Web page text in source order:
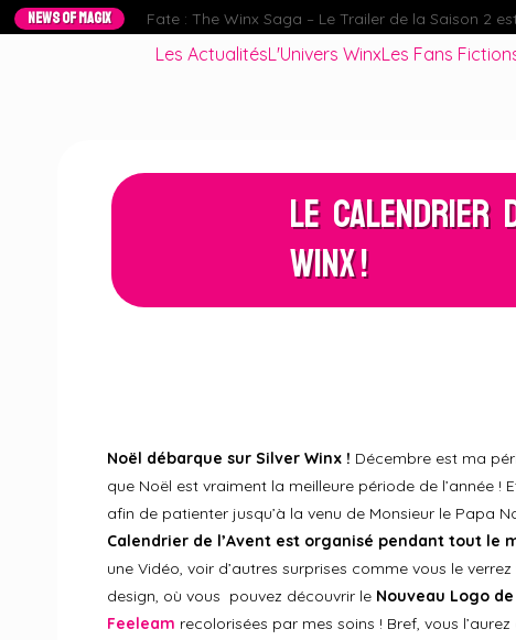
NEWS OF MAGIX Fate : The Winx Saga – Le Trailer de la Saison 2
Les ActualitésL'Univers WinxLes Fans
Le Calendrier
Winx !
Noël débarque sur Silver Winx ! Décembre est ma
que Noël est vraiment la meilleure période de l’année !
afin de patienter jusqu’à la venu de Monsieur le Papa
Calendrier de l’Avent est organisé pendant tout le
une Vidéo, voir d’autres surprises comme vous le
design, où vous pouvez découvrir le Nouveau Logo
Feeleam recolorisées par mes soins ! Bref, vous

┄┄┄┄┄┄

◆ What to work on ◆
Word for word, please return the lines from the one containing "Calendrier de l’Avent" through the end of the listing, both ends included, and nothing else.

◆ Finished task ◆
Calendrier de l’Avent est organisé pendant tout le
une Vidéo, voir d’autres surprises comme vous le
design, où vous pouvez découvrir le Nouveau Logo
Feeleam recolorisées par mes soins ! Bref, vous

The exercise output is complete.